ROCm / hipBLASLt

hipBLASLt is a library that provides general matrix-matrix operations with a flexible API and extends functionalities beyond a traditional BLAS library
https://rocm.docs.amd.com/projects/hipBLASLt/en/latest/index.html
MIT License
49 stars 80 forks source link

Add API hipblasLtIsDeviceSupported() to query if current device is supported #860

Open jichangjichang opened 3 months ago

KKyang commented 3 months ago

Why we need this?

jichangjichang commented 3 months ago

Why we need this? https://github.com/pytorch/pytorch/pull/128753 pytroch team request: pytroch doesn't have a way to check if current device is supported by hipblaslt or not. They don't want to add hardcode to check "gfx90a", "gfx942" in framework side.

IMbackK commented 3 months ago

this pr suffers from the same issue as this one here https://github.com/pytorch/pytorch/pull/128753#discussion_r1649620265 ie it is impossible to get here with a hipblaslt unsupported gpu without the rocm runtime haveing silently (or not) entered a failed state.

jithunnair-amd commented 3 months ago

@jichangjichang I'd like us to have a discussion about whether this solution is the best way to go, before we merge this PR. It seems there will still be open issues at the framework level after this PR.

jichangjichang commented 3 months ago

@jichangjichang I'd like us to have a discussion about whether this solution is the best way to go, before we merge this PR. It seems there will still be open issues at the framework level after this PR.

@jithunnair-amd Any suggestions?

jithunnair-amd commented 3 months ago

@jichangjichang From offline discussions with @jeffdaily, he had concerns about this being a "hip" API when no "cuda" equivalent exists; suggestion being to make this only a "roc" api in accordance with convention.

jichangjichang commented 2 months ago

@jichangjichang From offline discussions with @jeffdaily, he had concerns about this being a "hip" API when no "cuda" equivalent exists; suggestion being to make this only a "roc" api in accordance with convention.

@jithunnair-amd hipblaslt already has many "none cuda" equivalent APIs.
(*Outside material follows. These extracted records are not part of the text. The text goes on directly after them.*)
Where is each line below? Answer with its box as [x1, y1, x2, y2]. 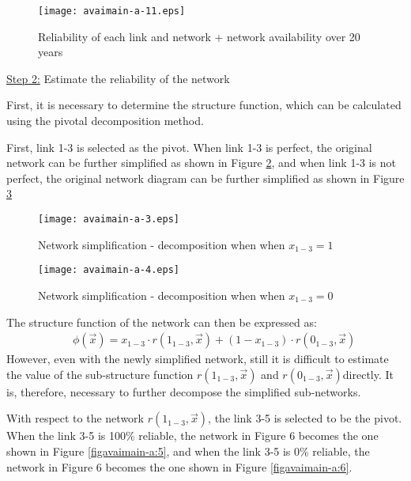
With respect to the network [6, 410, 144, 426]
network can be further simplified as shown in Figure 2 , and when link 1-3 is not [6, 154, 397, 171]
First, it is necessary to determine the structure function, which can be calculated [6, 97, 402, 113]
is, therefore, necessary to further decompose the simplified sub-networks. [6, 383, 361, 400]
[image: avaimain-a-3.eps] [38, 214, 179, 225]
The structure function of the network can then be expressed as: [6, 313, 317, 330]
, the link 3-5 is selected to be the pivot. [208, 410, 402, 426]
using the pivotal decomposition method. [6, 112, 204, 129]
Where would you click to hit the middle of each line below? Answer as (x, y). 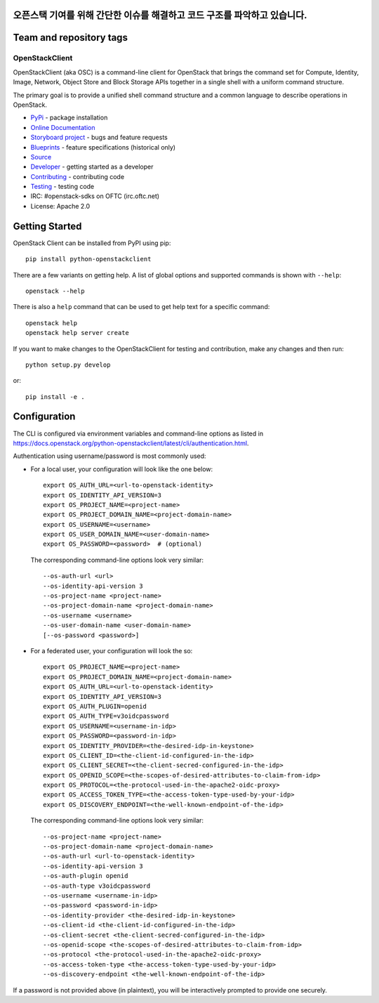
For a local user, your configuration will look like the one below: (122, 469)
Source (41, 157)
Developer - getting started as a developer (92, 167)
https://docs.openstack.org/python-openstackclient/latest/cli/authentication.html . (131, 443)
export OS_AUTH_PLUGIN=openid (95, 706)
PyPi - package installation (69, 118)
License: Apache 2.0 (60, 206)
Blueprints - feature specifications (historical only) (103, 147)
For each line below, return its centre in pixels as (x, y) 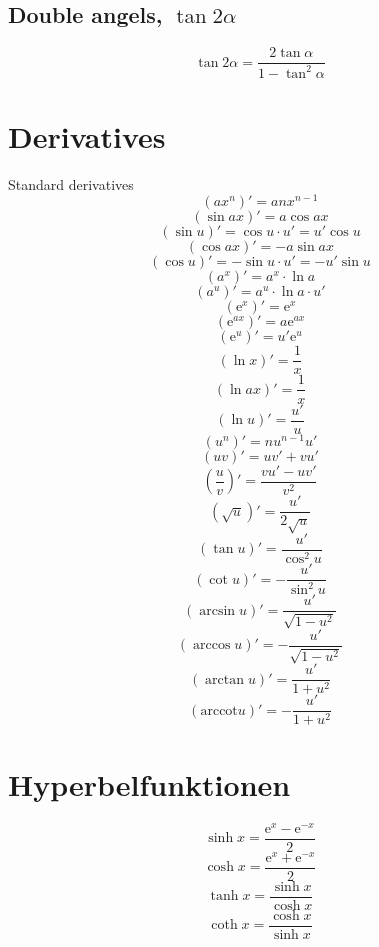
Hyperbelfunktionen (149, 783)
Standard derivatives (71, 183)
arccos (212, 645)
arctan (225, 679)
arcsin (217, 610)

We use "hipblasltExt" prefix for this kinds of APIs. I can rename the query APIs as "hipblasLtExtIsDeviceSupported()". How do you think?

jithunnair-amd commented 2 months ago

@jichangjichang From offline discussions with @jeffdaily, he had concerns about this being a "hip" API when no "cuda" equivalent exists; suggestion being to make this only a "roc" api in accordance with convention.

@jithunnair-amd hipblaslt already has many "none cuda" equivalent APIs. We use "hipblasltExt" prefix for this kinds of APIs. I can rename the query APIs as "hipblasLtExtIsDeviceSupported()". How do you think?

Sounds okay to me if we have precedent. @jeffdaily, can you please let us know your opinion?

jeffdaily commented 2 months ago

I will make an exception for this. hipblaslt doesn't have a public rocblaslt interface or library. We really should be putting such extensions as "roc" APIs only. The HIP interfaces for our libraries are meant to be a 1-1 correspondence with CUDA libraries. Period. We're adding more and more API surface area to the HIP part of hipblaslt that goes against our policies. At least you're putting it behind an "ext" API name to avoid confusion here.